Who ever said that being an entrepreneur is easy? I mean, we often work from home, take bathroom/snack/nap breaks pretty much whenever we want, hang out with our pets (or not) all day, and work with some pretty darn awesome clients and colleagues. Yeah, it’s really awful being an entrepreneur. I hate so many things about it!
7 Reasons Why I Hate Being an Entrepreneur:
I end up wearing whatever clothes I feel like
I hate that I’m not required to dress up for work anymore. No more scrubs from when I worked in the hospital pharmacy; no more slacks (or – heaven forbid – SKIRTS) and blouses that always ride up from my office days. Nope, now I just wear jeans, sweatpants, t-shirts… whatever I happen to pull out of the drawer today. Who wants that?
Oh, the worst thing: I sometimes end up wearing the same thing two days in a row. And the only people who notice are my husband and dogs! (Okay, that’s actually probably a lie. I don’t think any of them notice.)
I’m now my dogs’ servant
Speaking of my dogs, they now think that I’m at their beck and call. Instead of them being crazy excited to see me when I come home at the end of the day, now they’re excited to see me nearly 24/7. Who needs that kind of unconditional love and lowered blood pressure from puppy petting? Not this dog girl, clearly.
I no longer wear makeup
Okay, I didn’t really wear that much makeup at a lot of my jobs (what night owl can put on makeup at 4:30 am?), but still. As an entrepreneur, I usually only see people on video calls or the occasional in-person networking event. So why stab your eye out with the mascara wand if no one’s going to care?
Well, it used to be because everyone thought that I was 15 or 16 at work. (Not even joking: I routinely got asked if I was old enough to work nearly every job I’ve ever held.) Now that I’m an entrepreneur and I’m not working under someone else, clients don’t seem to care if I look more than a decade younger than I am. So I guess that’s also a gripe about entrepreneurship: my perceived age no longer seems to hold me back very much. I mean, c’mon, I just want to still be able to get the kids’ menu while on a client lunch meeting!
I have to set my own schedule
For someone who has never fit very well into ‘traditional’ work schedules, this one is a real drag. Getting up at what some would consider a reasonable time (5 or 6 am; just shoot me now) is a thing of the past.
Do I know I should get up at before 8 am? Probably.
Do I actually get up at 6 or 7? Usually not.
Granted, I really should consider getting up when my husband gets up for work, but often my mind has been pouring over business ideas before I fall asleep, so I’ll blame my late rising on lack of sleep due to my business. That’s legitimate, right?
Clients that are a pain in the butt can go jump in a hole
There aren’t an abundance of these types of clients, but firing a client is not much fun. Sometimes they just aren’t a good fit and you have to refer them to a great friend who might work out better. Sometimes they’re just awful to work with and you wouldn’t wish them on your worst enemy, though, and you have to let them go gently.
Not having to work with these clients ever again is the pits. I mean, it’s not like you ever fire your boss, right? So none of us really come into entrepreneurship with the experience to properly fire a client!

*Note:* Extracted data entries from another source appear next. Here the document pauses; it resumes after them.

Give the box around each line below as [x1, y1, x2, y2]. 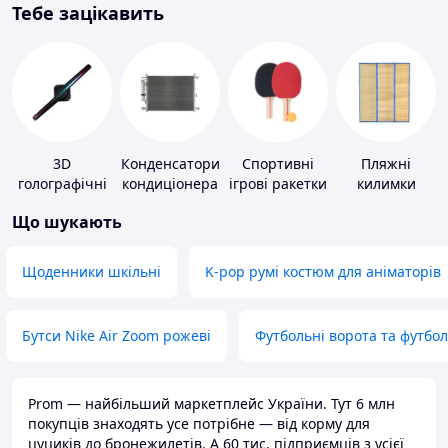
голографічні [17, 174, 107, 194]
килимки [356, 174, 416, 194]
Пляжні [361, 154, 411, 174]
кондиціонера [122, 174, 218, 194]
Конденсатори [120, 154, 220, 174]
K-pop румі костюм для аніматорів [205, 262, 441, 282]
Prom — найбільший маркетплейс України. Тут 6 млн [28, 394, 395, 414]
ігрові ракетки [229, 174, 327, 194]
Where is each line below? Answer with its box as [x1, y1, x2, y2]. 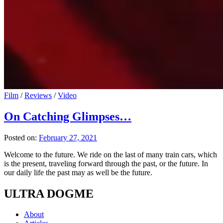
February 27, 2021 [39, 133, 97, 142]
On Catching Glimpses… [4, 110, 131, 123]
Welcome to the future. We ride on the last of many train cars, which [4, 150, 217, 159]
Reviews [24, 91, 52, 100]
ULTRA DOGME [4, 187, 94, 200]
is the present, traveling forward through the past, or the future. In [4, 159, 208, 168]
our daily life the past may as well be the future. [4, 168, 152, 177]
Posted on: [4, 133, 39, 142]
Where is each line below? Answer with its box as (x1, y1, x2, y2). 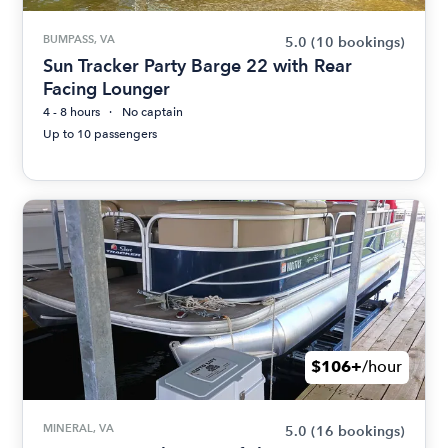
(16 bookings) (310, 422, 405, 440)
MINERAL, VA (43, 420, 115, 435)
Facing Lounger (43, 77, 171, 99)
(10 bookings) (310, 33, 405, 51)
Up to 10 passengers (43, 126, 158, 141)
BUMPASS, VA (43, 31, 116, 46)
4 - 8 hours (43, 104, 101, 119)
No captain (122, 104, 184, 119)

You have to agonize over how to do it and ponder what your life will be like after they’re gone from your project schedule. You mean I won’t get five emails asking the same thing or never receive an email with the information we need to actually start the project? Rats.
There’s no income limit anymore
I have to tell you, knowing that there’s only so far I could advance in my previous jobs was a huge motivator. Salary cap with a measly ‘bonus’ each year that’s supposed to make up for the cap? LOVE IT.
Now that I’m an entrepreneur, I no longer have that income ceiling to look forward to. Who wants to work with the knowledge that they can increase their own salary when they merit it? That’s not even a factor in why we pursue entrepreneurship, after all…
But the biggest reason: I’m not able to hate my job anymore
Any chronic complainers in the house? I’ll raise my hand too. As a recovering chronic complainer, hating my job was apparently nearly a necessity. If there wasn’t something to complain about, it wasn’t worth working there.
Now that I’m creating my own job and get to CHOOSE what I want to work on (what a novel concept!) and who I want to work with, I don’t have much to complain about anymore, though! Sure, there’s the occasional difficult client, but they come and go and then it’s over. No more bosses whose mission is to make everyone’s life miserable; no more hour-long commute with horrible drivers. Nope, life is pretty good now and I no longer have much to complain about. Sigh.